Cheryl Strayed on Alice Munro and Learning to Be a Writer
Part Two of the Wild Author's Conversation with Paul Holdengraber
Real talk in part two of Cheryl Strayed’s conversation with Paul Holdengraber, as the two discuss self-discover, self-help, and imaginary trips to Europe. (To listen to part one, head over here.)
Cheryl Strayed on books that improve with age…
Some works only deepen over time, how much I love them. I would say my favorite book is Alice Munro’s Lives of Girls and Women, which I first read in my early twenties. And it’s still good. It gets better. You know, I loved it the first time I read it. I felt truly astonished by it.
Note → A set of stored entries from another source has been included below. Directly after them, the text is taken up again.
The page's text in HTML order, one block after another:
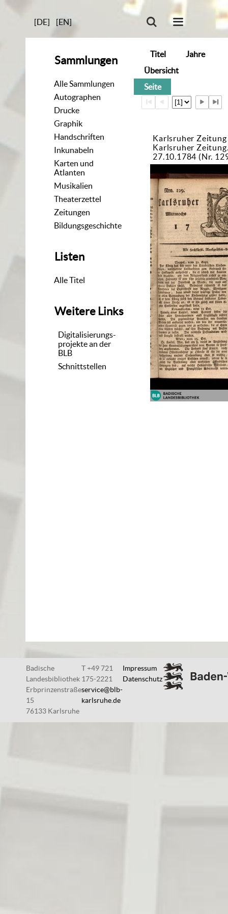
[DE] [EN]
Sammlungen
Alle Sammlungen
Autographen
Drucke
Graphik
Handschriften
Inkunabeln
Karten und
Atlanten
Musikalien
Theaterzettel
Zeitungen
Bildungsgeschichte
Listen
Alle Titel
Weitere Links
Digitalisierungs-
projekte an der
BLB
Schnittstellen
Titel
Jahre
Übersicht
Seite
Karlsruher Zeitung
Karlsruher
27.10.1784 (Nr.
Badische
Landesbibliothek
Erbprinzenstraße
15
76133 Karlsruhe
T +49 721
175-2221
service@blb-
karlsruhe.de
Impressum
Datenschutz

And when I read it now—sometimes, I’ll go to that book because I want to just look at one part of a story, and what I find is I can’t stop reading it. I read it all over again.
Cheryl Strayed on validation…
In my twenties I was trying to learn how to be a writer. I’m still learning how to be a writer. But I do have a firmer sense of who I am, both as a person and a writer. And so I’m not seeking validation by books so much anymore, as I was in my youth. Now I’m seeking a deeper sense of illumination.
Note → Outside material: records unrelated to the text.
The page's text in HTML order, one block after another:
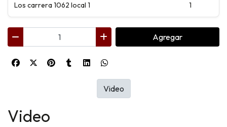
Los carrera 1062 local 1 1
Agregar
Video
Video
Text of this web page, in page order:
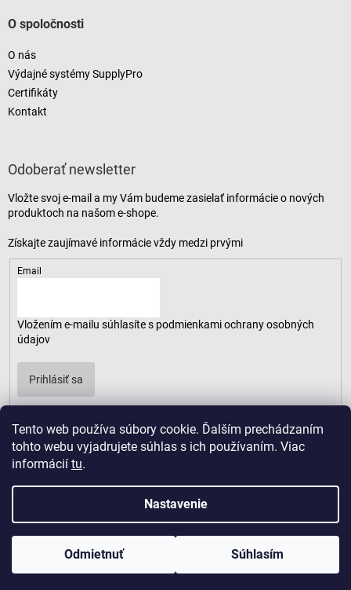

Cheryl Strayed on her love of travel guides…
All my Lonely Planet travel guidebooks mean so much to me. I’ve been obsessed with travel guidebooks since I was a teenager. Mostly because all of those years in my twenties I couldn’t really travel much internationally but I always wanted to, so I would read all of the books—I would map out the trip around Europe that I would take if I could take a trip around Europe. And I would get it down to the day—I’d say, Ok, I’m going to go to this city, and then this place. And I would study these guidebooks as if I were going to go on a trip that I never actually got to take. I didn’t make it Europe until I was in my forties and I had the success with Wild.
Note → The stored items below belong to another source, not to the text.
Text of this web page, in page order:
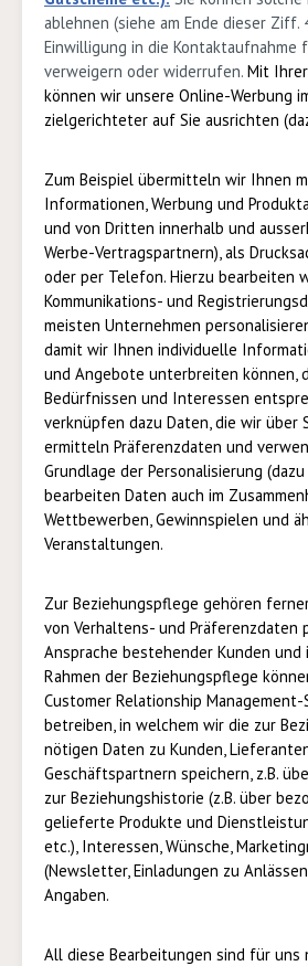
ablehnen (siehe am Ende dieser Ziff.
Einwilligung in die Kontaktaufnahme
verweigern oder widerrufen. Mit
können wir unsere Online-Werbung
zielgerichteter auf Sie ausrichten
Zum Beispiel übermitteln wir Ihnen
Informationen, Werbung und
und von Dritten innerhalb und
Werbe-Vertragspartnern), als
oder per Telefon. Hierzu bearbeiten
Kommunikations- und
meisten Unternehmen
damit wir Ihnen individuelle
und Angebote unterbreiten können,
Bedürfnissen und Interessen
verknüpfen dazu Daten, die wir über
ermitteln Präferenzdaten und
Grundlage der Personalisierung
bearbeiten Daten auch im
Wettbewerben, Gewinnspielen und
Veranstaltungen.
Zur Beziehungspflege gehören
von Verhaltens- und Präferenzdaten
Ansprache bestehender Kunden und
Rahmen der Beziehungspflege
Customer Relationship Management-
betreiben, in welchem wir die zur
nötigen Daten zu Kunden,
Geschäftspartnern speichern, z.B.
zur Beziehungshistorie (z.B. über
gelieferte Produkte und
etc.), Interessen, Wünsche,
(Newsletter, Einladungen zu
Angaben.
All diese Bearbeitungen sind für uns

Cheryl Strayed on self-help…
I think of myself as an accidental self-help writer. When my book Tiny Beautiful Things was published, which is a collection of my Dear Sugar advice column—I saw that it was in the essay section, it was in the self-help section. On the New York Times, it was on that list, it was, you know, miscellaneous, advice—that catch-all list that they have. It wasn’t on the nonfiction list, which I thought was strange and interesting. Because I thought I was writing essays, and yes, I was also giving advice, and I was responding to real letters that people had written to me. So I understand how that’s interpreted as self-help; I mean, I get it. I’m using writing to try to help somebody. And yet, you’re so right that I care again; I’m not quite sure of that line… I think the aspects of them that are most helpful are not the pieces of direct instruction I give people on what I think they should do or not to do, but rather that wider and more searching quality that we find in literary work that has to do with illuminating the questions.